Use crawl rules to determine what content gets crawled (Search Server 2008)
Applies To: Microsoft Search Server 2008
Topic Last Modified: 2009-08-10
Note
Unless otherwise noted, the information in this article applies to both Microsoft Search Server 2008 and Microsoft Search Server 2008 Express.
In this article:
Create a crawl rule
Edit a crawl rule
Delete a crawl rule
Reorder crawl rules
Before you perform these procedures, confirm that:
- You have read the topic Limit or increase the quantity of content that is crawled (Search Server 2008).
Important
You must be a search services administrator to perform the procedures in this article. For more information, see Add or remove a search services administrator (Search Server 2008).
You can create new crawl rules or edit existing crawl rules to determine what content gets crawled. You can also reorder crawl rules to specify the order in which these rules are applied.
Create a crawl rule
Use the following procedure to create a crawl rule.
Create a crawl rule
On the Search Administration page, in the Crawling section, click Crawl rules.
On the Manage Crawl Rules page, click New Crawl Rule.
On the Add Crawl Rule page, in the Path section, in the Path box, type the path affected by this rule. You can use standard wildcard characters in the path. For example:
http://server1/folder* contains all Web resources with a URL that starts with http://server1/folder.
*://*.txt includes every document with the txt file extension.
In the Crawl Configuration section, select one of the following:
Exclude all items in this path. Select this option if you want all items in the specified path to be excluded from the crawl.
Include all items in this path. Select this option if you want all items in the path to be crawled.
If you chose to exclude all items in this path, skip to step 7. Otherwise, you can further refine the inclusion by selecting any combination of the following:
Follow links on the URL without crawling the URL itself. Select this option if you want to crawl links contained within the URL, but not the URL itself.
Crawl complex URLs (URLs that contain a question mark (?)). Select this option if you want to crawl URLs that contain parameters that use the question mark (?) notation.
Crawl SharePoint content as HTTP pages. Normally, SharePoint content is crawled by using a special protocol. Select this option if you want SharePoint content to be crawled as HTTP pages instead. When the content is crawled by using the HTTP protocol, item permissions are not stored. This means that all items that match a particular search query appear on search results pages, regardless of whether the user that initiated the query has access to those items.

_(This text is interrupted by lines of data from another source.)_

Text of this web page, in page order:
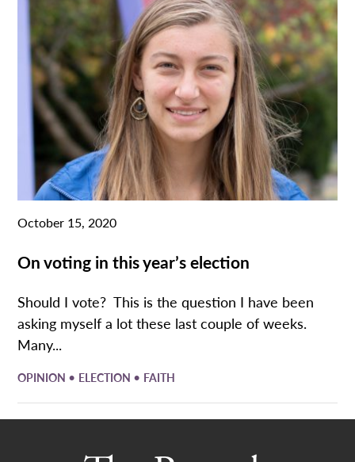
October 15, 2020
On voting in this year’s election
Should I vote? This is the question I have been
asking myself a lot these last couple of weeks.
Many...
OPINION • ELECTION • FAITH
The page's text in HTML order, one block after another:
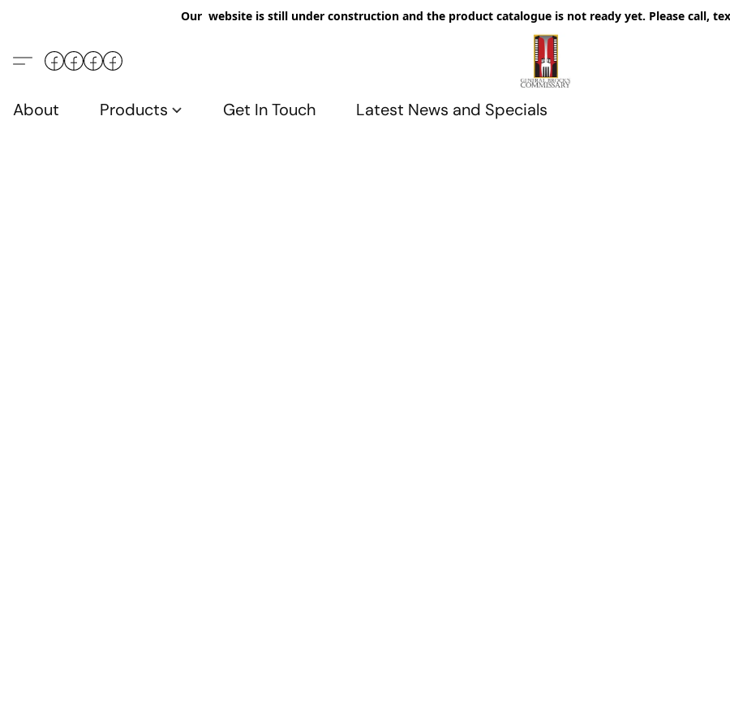
Our website is still under construction and the product catalogue is not ready yet. Please call,
About Products Get In Touch Latest News and Specials
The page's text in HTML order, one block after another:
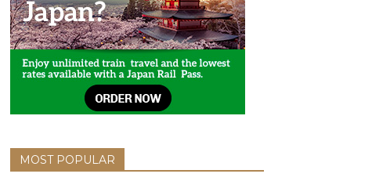
MOST POPULAR
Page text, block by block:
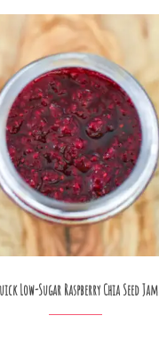
Low-Sugar Raspberry Chia Seed Jam
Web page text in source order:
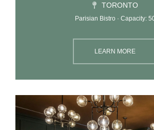
TORONTO
Parisian Bistro · Capacity:
LEARN MORE
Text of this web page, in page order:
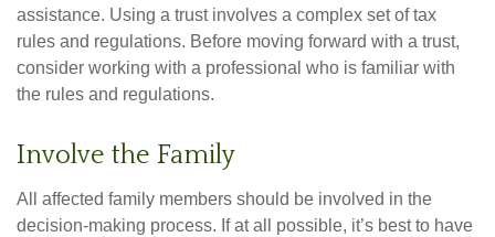
assistance. Using a trust involves a complex set of tax
rules and regulations. Before moving forward with a trust,
consider working with a professional who is familiar with
the rules and regulations.
Involve the Family
All affected family members should be involved in the
decision-making process. If at all possible, it’s best to have
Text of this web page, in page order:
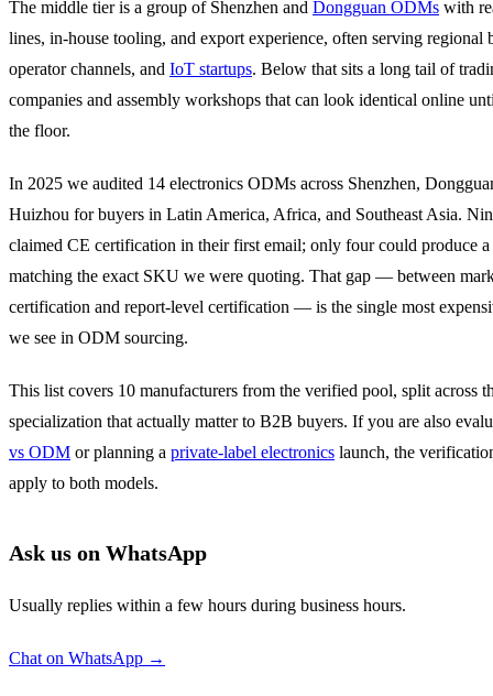
The middle tier is a group of Shenzhen and Dongguan ODMs with
lines, in-house tooling, and export experience, often serving regional
operator channels, and IoT startups. Below that sits a long tail of
companies and assembly workshops that can look identical online
the floor.
In 2025 we audited 14 electronics ODMs across Shenzhen,
Huizhou for buyers in Latin America, Africa, and Southeast Asia.
claimed CE certification in their first email; only four could produce a
matching the exact SKU we were quoting. That gap — between
certification and report-level certification — is the single most
we see in ODM sourcing.
This list covers 10 manufacturers from the verified pool, split across
specialization that actually matter to B2B buyers. If you are also
vs ODM or planning a private-label electronics launch, the
apply to both models.
Ask us on WhatsApp
Usually replies within a few hours during business hours.
Chat on WhatsApp →
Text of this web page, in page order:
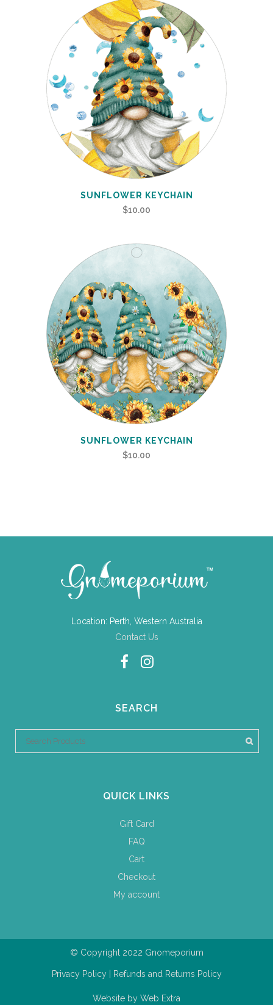
SUNFLOWER KEYCHAIN
$10.00
SUNFLOWER KEYCHAIN
$10.00
Location: Perth, Western Australia
Contact Us
SEARCH
QUICK LINKS
Gift Card
FAQ
Cart
Checkout
My account
© Copyright 2022 Gnomeporium
Privacy Policy| Refunds and Returns Policy
Website by Web Extra
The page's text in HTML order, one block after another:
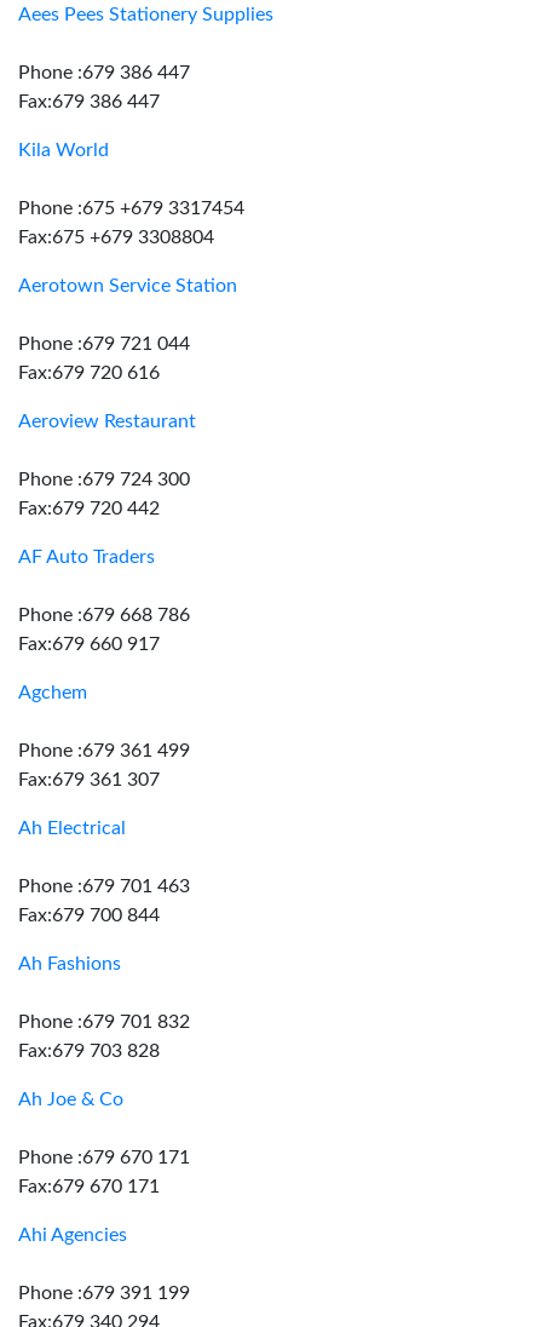
Aees Pees Stationery Supplies
Phone :679 386 447
Fax:679 386 447
Kila World
Phone :675 +679 3317454
Fax:675 +679 3308804
Aerotown Service Station
Phone :679 721 044
Fax:679 720 616
Aeroview Restaurant
Phone :679 724 300
Fax:679 720 442
AF Auto Traders
Phone :679 668 786
Fax:679 660 917
Agchem
Phone :679 361 499
Fax:679 361 307
Ah Electrical
Phone :679 701 463
Fax:679 700 844
Ah Fashions
Phone :679 701 832
Fax:679 703 828
Ah Joe & Co
Phone :679 670 171
Fax:679 670 171
Ahi Agencies
Phone :679 391 199
Fax:679 340 294
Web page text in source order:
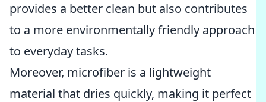
provides a better clean but also contributes
to a more environmentally friendly approach
to everyday tasks.
Moreover, microfiber is a lightweight
material that dries quickly, making it perfect
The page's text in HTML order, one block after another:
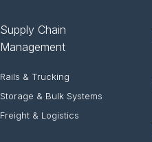
Supply Chain
Management
Rails & Trucking
Storage & Bulk Systems
Freight & Logistics
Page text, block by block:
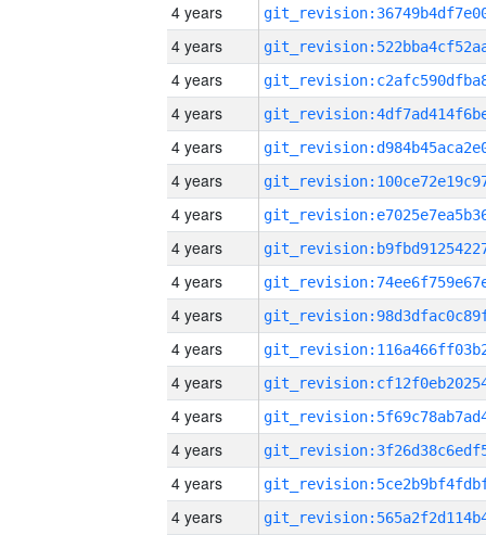
4 years
4 years
4 years
4 years
4 years
4 years
4 years
4 years
4 years
4 years
4 years
4 years
4 years
4 years
4 years
4 years
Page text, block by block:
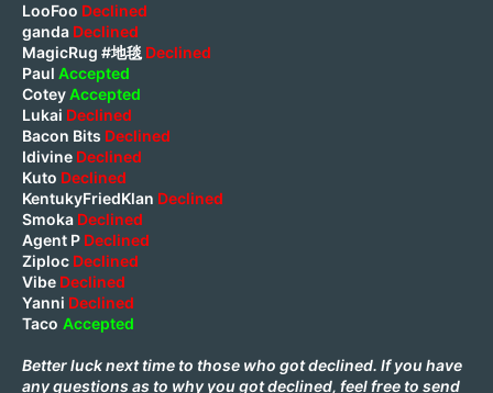
LooFoo Declined
ganda Declined
MagicRug #地毯 Declined
Paul Accepted
CoteyAccepted
Lukai Declined
Bacon Bits Declined
Idivine Declined
Kuto Declined
KentukyFriedKlan Declined
Smoka Declined
Agent P Declined
Ziploc Declined
Vibe Declined
Yanni Declined
Taco Accepted
Better luck next time to those who got declined. If you have
any questions as to why you got declined, feel free to send
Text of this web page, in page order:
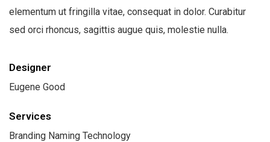
elementum ut fringilla vitae, consequat in dolor. Curabitur
sed orci rhoncus, sagittis augue quis, molestie nulla.
Designer
Eugene Good
Services
Branding Naming Technology
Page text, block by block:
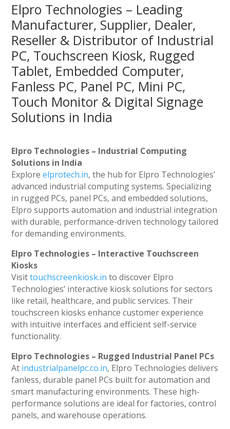
Elpro Technologies – Leading
Manufacturer, Supplier, Dealer,
Reseller & Distributor of Industrial
PC, Touchscreen Kiosk, Rugged
Tablet, Embedded Computer,
Fanless PC, Panel PC, Mini PC,
Touch Monitor & Digital Signage
Solutions in India
Elpro Technologies – Industrial Computing
Solutions in India
Exploreelprotech.in, the hub for Elpro Technologies’
advanced industrial computing systems. Specializing
in rugged PCs, panel PCs, and embedded solutions,
Elpro supports automation and industrial integration
with durable, performance-driven technology tailored
for demanding environments.
Elpro Technologies – Interactive Touchscreen
Kiosks
Visittouchscreenkiosk.in to discover Elpro
Technologies’ interactive kiosk solutions for sectors
like retail, healthcare, and public services. Their
touchscreen kiosks enhance customer experience
with intuitive interfaces and efficient self-service
functionality.
Elpro Technologies – Rugged Industrial Panel PCs
At industrialpanelpc.co.in, Elpro Technologies delivers
fanless, durable panel PCs built for automation and
smart manufacturing environments. These high-
performance solutions are ideal for factories, control
panels, and warehouse operations.
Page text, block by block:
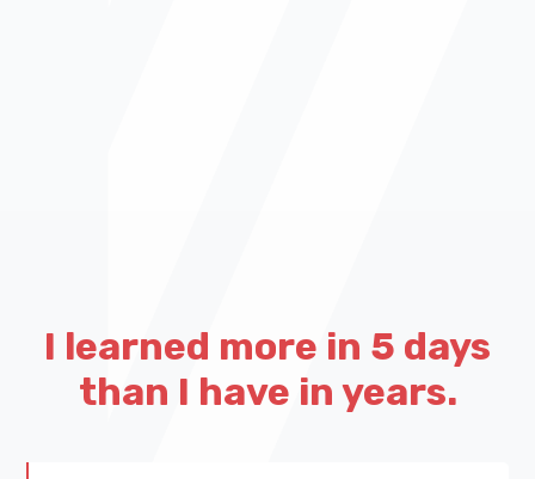
I learned more in 5 days
than I have in years.
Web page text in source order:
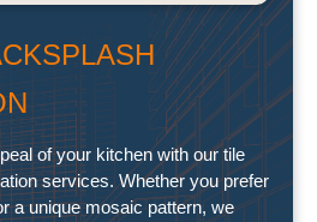
of your kitchen with our tile
services. Whether you prefer
a unique mosaic pattern, we
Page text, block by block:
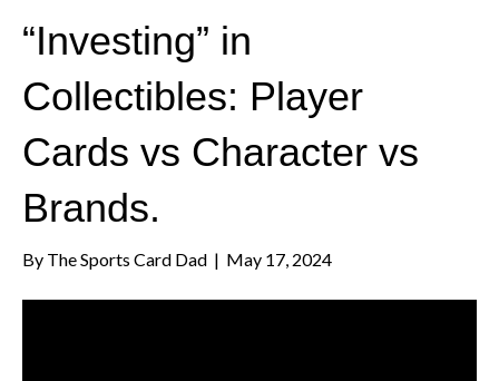
“Investing” in
Collectibles: Player
Cards vs Character vs
Brands.
By The Sports Card Dad | May 17, 2024
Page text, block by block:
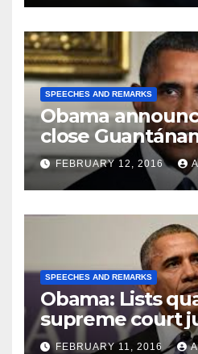
SPEECHES AND REMARKS
Obama
close
Prison
FEBRUARY 12, 2016
SPEECHES AND REMARKS
Obama: Lists
supreme court
FEBRUARY 11, 2016
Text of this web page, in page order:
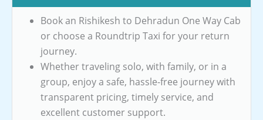
Book an Rishikesh to Dehradun One Way Cab
or choose a Roundtrip Taxi for your return
journey.
Whether traveling solo, with family, or in a
group, enjoy a safe, hassle-free journey with
transparent pricing, timely service, and
excellent customer support.
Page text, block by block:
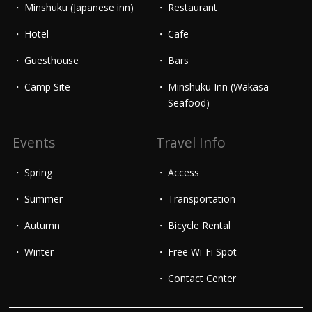
Minshuku (Japanese inn)
Hotel
Guesthouse
Camp Site
Restaurant
Cafe
Bars
Minshuku Inn (Wakasa
Seafood)
Events
Spring
Summer
Autumn
Winter
Travel Info
Access
Transportation
Bicycle Rental
Free Wi-Fi Spot
Contact Center
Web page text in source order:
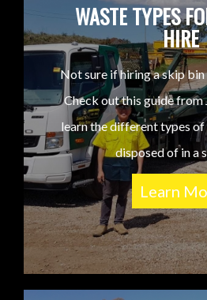
WASTE TYPES
HIRE
Not sure if hiring a skip
Check out this guide from
learn the different types
disposed of in a
Learn
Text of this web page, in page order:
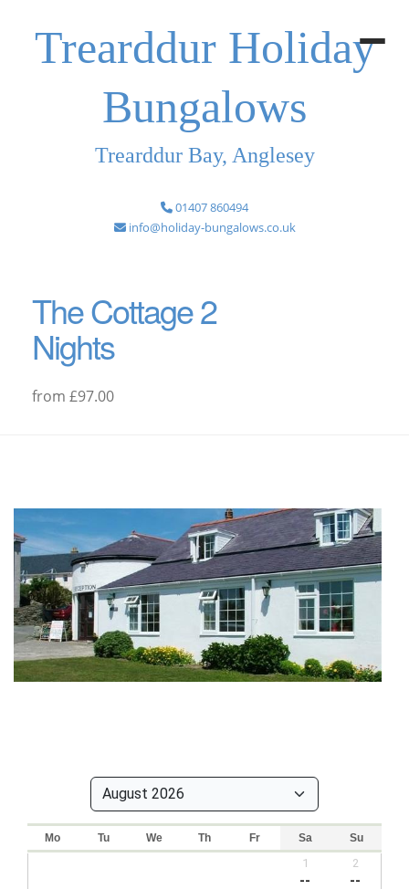
Trearddur Holiday
Bungalows
Trearddur Bay, Anglesey
01407 860494
info@holiday-bungalows.co.uk
The Cottage 2
Nights
from £97.00
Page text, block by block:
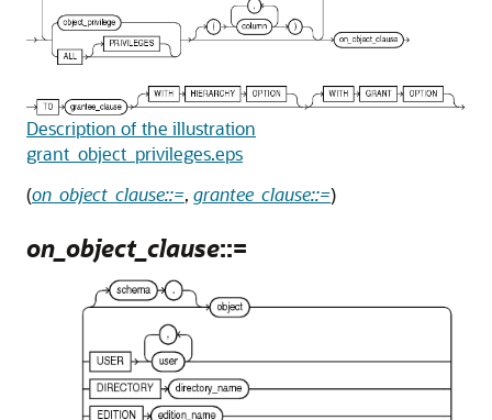
Description of the illustration
grant_object_privileges.eps
(on_object_clause::=, grantee_clause::=)
on_object_clause::=
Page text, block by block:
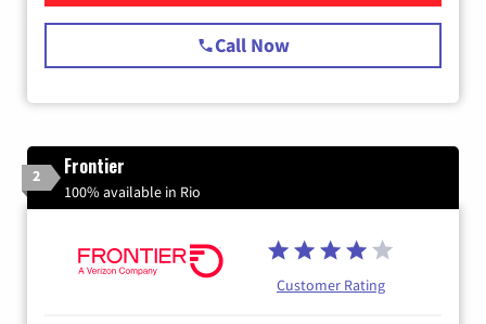
Call Now
2 Frontier
100% available in Rio
Customer Rating
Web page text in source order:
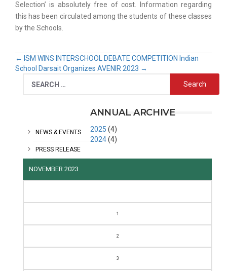
Selection’ is absolutely free of cost. Information regarding
this has been circulated among the students of these classes
by the Schools.
← ISM WINS INTERSCHOOL DEBATE COMPETITION Indian
School Darsait Organizes AVENIR 2023 →
NEWS & EVENTS
PRESS RELEASE
ANNUAL ARCHIVE
2025 (4)
2024(4)
NOVEMBER 2023
1
2
3
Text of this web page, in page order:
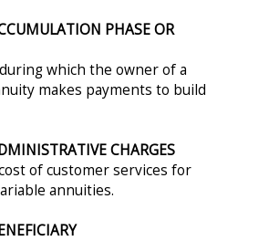
PHASE OR
which the owner of a
makes payments to build
CHARGES
of customer services for
annuities.
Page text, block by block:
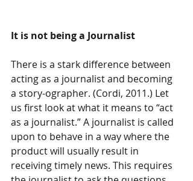
It is not being a Journalist
There is a stark difference between
acting as a journalist and becoming
a story-ographer. (Cordi, 2011.) Let
us first look at what it means to “act
as a journalist.” A journalist is called
upon to behave in a way where the
product will usually result in
receiving timely news. This requires
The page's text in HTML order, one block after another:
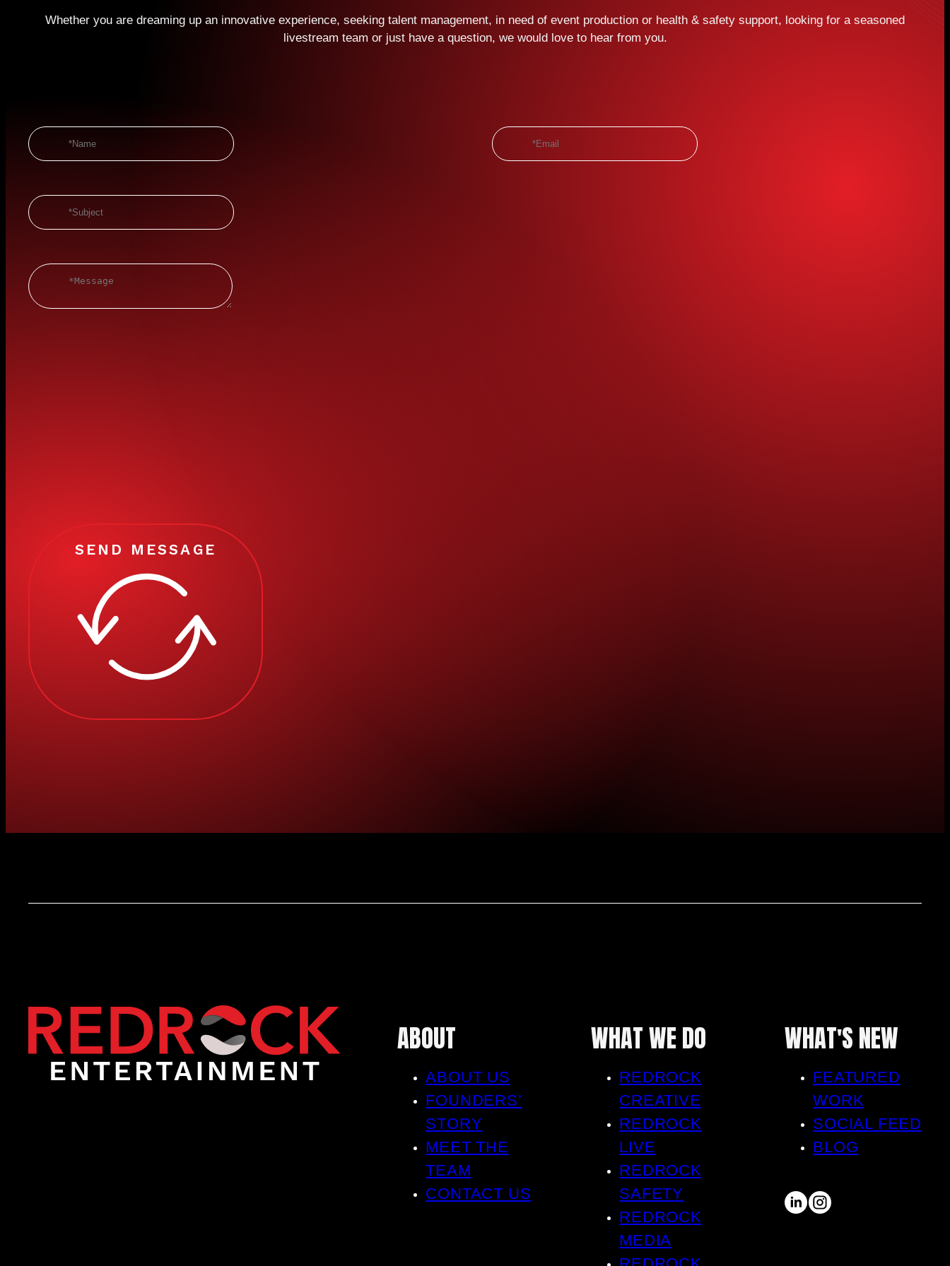
Whether you are dreaming up an innovative experience, seeking talent management, in need of event production or health & safety support, looking for a seasoned
livestream team or just have a question, we would love to hear from you.
SEND MESSAGE
ABOUT
ABOUT US
FOUNDERS’
STORY
MEET THE
TEAM
CONTACT US
WHAT WE DO
REDROCK
CREATIVE
REDROCK
LIVE
REDROCK
SAFETY
REDROCK
MEDIA
WHAT'S NEW
FEATURED
WORK
SOCIAL FEED
BLOG
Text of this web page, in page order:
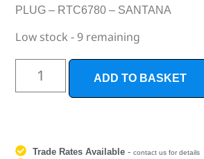
PLUG – RTC6780 – SANTANA
Low stock - 9 remaining
ADD TO BASKET
Trade Rates Available -contact us for details
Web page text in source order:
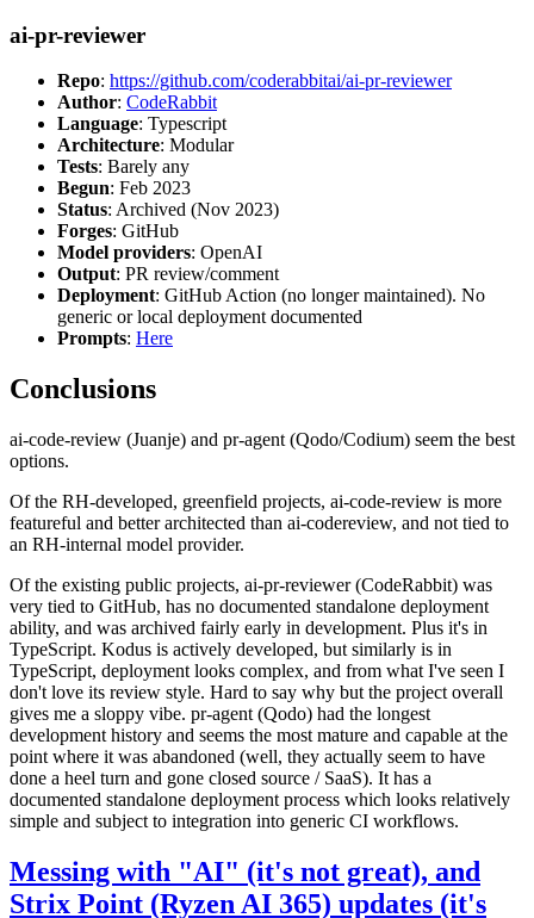
ai-pr-reviewer
Repo: https://github.com/coderabbitai/ai-pr-reviewer
Author: CodeRabbit
Language: Typescript
Architecture: Modular
Tests: Barely any
Begun: Feb 2023
Status: Archived (Nov 2023)
Forges: GitHub
Model providers: OpenAI
Output: PR review/comment
Deployment: GitHub Action (no longer maintained). No
generic or local deployment documented
Prompts: Here
Conclusions
ai-code-review (Juanje) and pr-agent (Qodo/Codium) seem the best
options.
Of the RH-developed, greenfield projects, ai-code-review is more
featureful and better architected than ai-codereview, and not tied to
an RH-internal model provider.
Of the existing public projects, ai-pr-reviewer (CodeRabbit) was
very tied to GitHub, has no documented standalone deployment
ability, and was archived fairly early in development. Plus it's in
TypeScript. Kodus is actively developed, but similarly is in
TypeScript, deployment looks complex, and from what I've seen I
don't love its review style. Hard to say why but the project overall
gives me a sloppy vibe. pr-agent (Qodo) had the longest
development history and seems the most mature and capable at the
point where it was abandoned (well, they actually seem to have
done a heel turn and gone closed source / SaaS). It has a
documented standalone deployment process which looks relatively
simple and subject to integration into generic CI workflows.
Messing with "AI" (it's not great), and
Strix Point (Ryzen AI 365) updates (it's

The purpose of this setting is to enable search administrators to crawl remote SharePoint sites that they do not have explicit control over and therefore cannot enforce that the domain account used to crawl those remote sites has been granted full-read permissions on those sites.
Note
For information about the settings in the Specify Authentication section, see Use crawl rules to specify a different content access account or authentication method (Search Server 2008)
Click OK.
Repeat steps 2 through 5 for each new crawl rule you want to create.
Edit a crawl rule
You can edit an existing crawl rule at any time by clicking it, and then making the necessary changes to the path and configuration, as described in the previous procedure.
Note
This will require a full crawl of the content impacted by the altered crawl rule.
Delete a crawl rule
Use the following procedure to delete a crawl rule that is no longer needed.
Delete a crawl rule
On the Shared Services Administration page, in the Search section, click Search settings.
On the Configure Search Settings page, in the Crawl Settings section, click Crawl rules.
On the Manage Crawl Rules page, point to the crawl rule that you want to delete, click the arrow that appears, and then click Delete on the menu that appears.
Click OK to confirm the deletion.
Note
This will require a full crawl of the content impacted by the deleted crawl rule.
Reorder crawl rules
After you create new crawl rules, we recommend that you specify the order in which you want the rules to be applied while content is being crawled. Crawl rules are applied in the order in which they are listed. Therefore, if two rules cover the same or overlapping content, the first rule that is listed is applied. Use the following procedure to specify the order of your crawl rules.
Reorder crawl rules
On the Shared Services Administration page, in the Search section, click Search settings.
On the Configure Search Settings page, in the Crawl Settings section, click Crawl rules.
On the Manage Crawl Rules page, in the Order column in the list of crawl rules, select a value in the list that specifies the position you want the rule to occupy. Other values are shifted accordingly.
You can also use a global exclusion rule, which applies regardless of the order in which it is listed. For more information about administering crawl rules, see the Administrating Crawl Rules section in the following resource: Book Excerpt - Chapter 16 Enterprise search and indexing architecture and administration.
Note
This will require a full crawl of the content that is affected by the repositioned crawl rule.